Is the idea that the offset into the packet, and the length, specifies a
field in the packet, and the values are values for that field, with the
dissect routine being the dissect routine to use if the field has that
value?
If so, note that there may need to be a way to look at more than one
field, and to do multiple tests ANDed or ORed together, to handle some
heuristics (I suspect you'd have to do that for ONC RPC; I don't know
what heuristic Sun's "snoop" uses to detect ONC RPC requests and
replies, but the one I used in another program was:
to detect a call, look for 2 in what would be the RPC protocol
version field, and then look for a known program and version
number - that, unfortunately, requires the ONC RPC dissect
routine to know what ONC RPC-based protocols are to be
dissected, and can't detect an RPC call to an unknown
program/version;
to detect a reply, extract what would be the transaction ID, and
see if we saw a call with that XID - as indicated, you need to
find the call *anyway*, so you know what
program/version/procedure this is a reply to).

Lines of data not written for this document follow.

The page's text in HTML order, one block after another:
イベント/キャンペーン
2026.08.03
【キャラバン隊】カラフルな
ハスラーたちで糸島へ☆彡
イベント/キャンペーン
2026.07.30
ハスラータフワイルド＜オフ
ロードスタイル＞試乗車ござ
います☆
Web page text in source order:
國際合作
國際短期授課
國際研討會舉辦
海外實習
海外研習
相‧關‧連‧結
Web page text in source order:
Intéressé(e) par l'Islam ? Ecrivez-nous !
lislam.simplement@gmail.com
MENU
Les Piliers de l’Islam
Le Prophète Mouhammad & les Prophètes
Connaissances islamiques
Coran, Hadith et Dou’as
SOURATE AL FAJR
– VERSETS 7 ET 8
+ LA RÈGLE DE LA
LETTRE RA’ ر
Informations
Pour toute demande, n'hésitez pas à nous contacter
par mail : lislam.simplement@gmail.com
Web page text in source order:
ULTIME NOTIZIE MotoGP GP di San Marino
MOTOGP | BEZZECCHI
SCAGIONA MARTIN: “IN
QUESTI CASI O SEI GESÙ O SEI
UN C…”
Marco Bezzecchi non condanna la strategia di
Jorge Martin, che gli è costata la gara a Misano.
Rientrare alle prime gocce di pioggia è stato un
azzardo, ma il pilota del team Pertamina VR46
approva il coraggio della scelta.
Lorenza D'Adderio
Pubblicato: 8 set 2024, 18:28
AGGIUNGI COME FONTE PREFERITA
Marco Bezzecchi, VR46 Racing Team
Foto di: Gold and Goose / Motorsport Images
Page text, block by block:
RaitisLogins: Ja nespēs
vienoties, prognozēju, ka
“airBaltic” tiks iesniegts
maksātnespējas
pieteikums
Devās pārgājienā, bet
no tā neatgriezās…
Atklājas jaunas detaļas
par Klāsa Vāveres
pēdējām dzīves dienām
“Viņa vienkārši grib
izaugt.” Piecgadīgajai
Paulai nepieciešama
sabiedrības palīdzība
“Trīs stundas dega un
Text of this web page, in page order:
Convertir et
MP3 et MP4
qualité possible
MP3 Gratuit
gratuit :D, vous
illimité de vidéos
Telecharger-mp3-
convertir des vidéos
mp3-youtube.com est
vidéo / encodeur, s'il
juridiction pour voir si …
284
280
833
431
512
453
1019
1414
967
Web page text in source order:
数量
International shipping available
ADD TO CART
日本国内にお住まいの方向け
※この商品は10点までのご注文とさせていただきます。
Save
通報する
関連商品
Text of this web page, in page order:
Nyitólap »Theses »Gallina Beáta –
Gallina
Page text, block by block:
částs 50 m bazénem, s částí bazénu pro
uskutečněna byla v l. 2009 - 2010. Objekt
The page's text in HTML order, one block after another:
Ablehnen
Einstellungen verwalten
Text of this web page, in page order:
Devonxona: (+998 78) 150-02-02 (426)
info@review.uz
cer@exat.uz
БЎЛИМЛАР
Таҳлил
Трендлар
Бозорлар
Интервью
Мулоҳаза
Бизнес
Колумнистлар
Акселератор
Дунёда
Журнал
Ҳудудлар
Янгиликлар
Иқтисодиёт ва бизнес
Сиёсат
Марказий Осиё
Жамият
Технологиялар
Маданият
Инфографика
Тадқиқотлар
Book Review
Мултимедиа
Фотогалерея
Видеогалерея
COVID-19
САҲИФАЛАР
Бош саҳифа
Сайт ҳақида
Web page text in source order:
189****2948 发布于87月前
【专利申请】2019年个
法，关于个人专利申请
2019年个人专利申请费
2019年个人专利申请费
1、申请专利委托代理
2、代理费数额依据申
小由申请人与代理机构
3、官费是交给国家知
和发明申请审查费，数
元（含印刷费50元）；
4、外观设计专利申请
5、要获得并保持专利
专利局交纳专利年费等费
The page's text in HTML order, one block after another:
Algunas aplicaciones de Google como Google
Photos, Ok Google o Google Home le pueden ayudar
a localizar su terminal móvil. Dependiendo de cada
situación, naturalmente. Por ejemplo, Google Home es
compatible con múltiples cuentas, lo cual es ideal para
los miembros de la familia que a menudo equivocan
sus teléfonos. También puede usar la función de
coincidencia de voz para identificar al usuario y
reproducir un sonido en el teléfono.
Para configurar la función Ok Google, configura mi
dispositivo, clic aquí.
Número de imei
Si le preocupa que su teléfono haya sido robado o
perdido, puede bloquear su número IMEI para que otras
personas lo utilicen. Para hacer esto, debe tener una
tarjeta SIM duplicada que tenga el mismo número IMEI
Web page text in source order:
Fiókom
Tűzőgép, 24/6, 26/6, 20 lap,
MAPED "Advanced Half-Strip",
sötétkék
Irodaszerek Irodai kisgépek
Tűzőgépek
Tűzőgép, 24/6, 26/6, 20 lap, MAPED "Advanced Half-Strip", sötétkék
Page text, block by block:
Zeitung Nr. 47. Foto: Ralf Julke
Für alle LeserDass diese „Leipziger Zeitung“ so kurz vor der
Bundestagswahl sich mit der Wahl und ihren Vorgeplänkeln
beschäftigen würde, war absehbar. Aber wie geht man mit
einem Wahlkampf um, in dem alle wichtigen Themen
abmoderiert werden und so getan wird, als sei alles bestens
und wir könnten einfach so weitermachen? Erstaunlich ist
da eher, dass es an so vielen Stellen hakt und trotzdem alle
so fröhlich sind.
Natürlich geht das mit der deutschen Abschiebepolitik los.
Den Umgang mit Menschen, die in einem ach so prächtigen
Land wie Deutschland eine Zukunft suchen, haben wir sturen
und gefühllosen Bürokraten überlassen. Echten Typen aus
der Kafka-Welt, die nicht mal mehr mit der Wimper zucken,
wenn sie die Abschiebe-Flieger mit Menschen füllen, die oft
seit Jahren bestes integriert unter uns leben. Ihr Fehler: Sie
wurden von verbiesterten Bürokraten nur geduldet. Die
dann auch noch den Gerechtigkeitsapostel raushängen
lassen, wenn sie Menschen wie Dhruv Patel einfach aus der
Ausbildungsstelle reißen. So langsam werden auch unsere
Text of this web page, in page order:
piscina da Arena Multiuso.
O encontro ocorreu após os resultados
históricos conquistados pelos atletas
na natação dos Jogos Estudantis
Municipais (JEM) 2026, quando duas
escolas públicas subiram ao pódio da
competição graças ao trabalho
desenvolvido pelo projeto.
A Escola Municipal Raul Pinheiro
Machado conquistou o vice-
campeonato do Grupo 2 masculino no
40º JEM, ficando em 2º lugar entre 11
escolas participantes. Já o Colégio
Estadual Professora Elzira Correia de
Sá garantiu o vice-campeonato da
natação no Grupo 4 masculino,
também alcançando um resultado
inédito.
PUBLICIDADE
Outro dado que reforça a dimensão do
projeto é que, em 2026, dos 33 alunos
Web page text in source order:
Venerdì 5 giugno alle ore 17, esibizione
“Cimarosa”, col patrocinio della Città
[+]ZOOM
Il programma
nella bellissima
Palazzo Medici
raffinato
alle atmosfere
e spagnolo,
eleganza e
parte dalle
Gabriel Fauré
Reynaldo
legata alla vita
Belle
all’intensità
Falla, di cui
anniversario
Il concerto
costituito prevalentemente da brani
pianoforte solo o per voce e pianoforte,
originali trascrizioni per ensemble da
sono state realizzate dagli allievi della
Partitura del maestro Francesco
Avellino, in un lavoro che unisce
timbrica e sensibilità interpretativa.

Note also that you may need to give the field a type; if the field is
numeric, you'd have to worry about byte order, but if it's text - e.g.,
the "GIOP" in the GIOP protocol, or the "\377SMB" in SMB - you don't.
(Not an issue if, when the table is set up, you put stuff in the "right"
byte order, although whatever you use to initialize the table - a text
file, or whatever - *would* have to worry about byte order.)
> (Speaking of "conversations", the ability to follow conversations -
> which are, at least in the simplest cases, connections for TCP, but
> which have to be identified by higher-level protocols in UDP - would
> probably be useful; we can already follow connections, but the ability
> to follow UDP conversations would probably also be useful.)
...although a conversation might involve more than one TCP connection,
e.g. a conversation between an NFS client and an NFS server, over TCP,
might include not only NFS traffic but also lock manager and mount
daemon traffic.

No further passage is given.